Asthma is a disease that affects the respiratory system. During an asthma attack, people have difficulty breathing because the airways constrict and extra mucus is produced. People typically end up coughing and wheezing as they struggle to draw breaths.
Allergies are caused by the immune system mistaking something that is benign as a threat to the body. The immune system begins fighting the perceived threat, which itself is actually not harmful. Depending on the severity and type of allergies, the immune system’s actions may produce hives, watery eyes, a runny nose, itching, or other symptoms.
While any medical doctor is qualified to diagnose asthma and allergies, primary care physicians are often the first to recognize the symptoms of both asthma and allergies. Patients may mention the symptoms during a routine visit or schedule an appointment with their primary care physician specifically to discuss their symptoms. Allergies are a potential risk factor that increases a person’s chances of developing asthma, so primary care physicians frequently check for both asthma and allergies if a patient mentions symptoms that are consistent with either.

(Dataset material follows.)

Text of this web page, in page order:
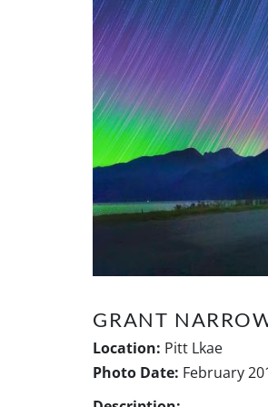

Asthma and allergies are both treated with medication. The type of medication used and the way it’s administered varies, though. Asthma is typically treated with prescription medication that’s administered either via an inhaler or through injections. Some asthma medications have steroids in them, but others don’t. Allergies are frequently treated with over-the-counter medication or prescription medication that’s taken orally, or with shots. Allergy shots are often given about once a week to start with and then less frequently as the treatment progresses. Before administering shots, a doctor will first order allergy testing to see which types of allergies they should be treating with the injections.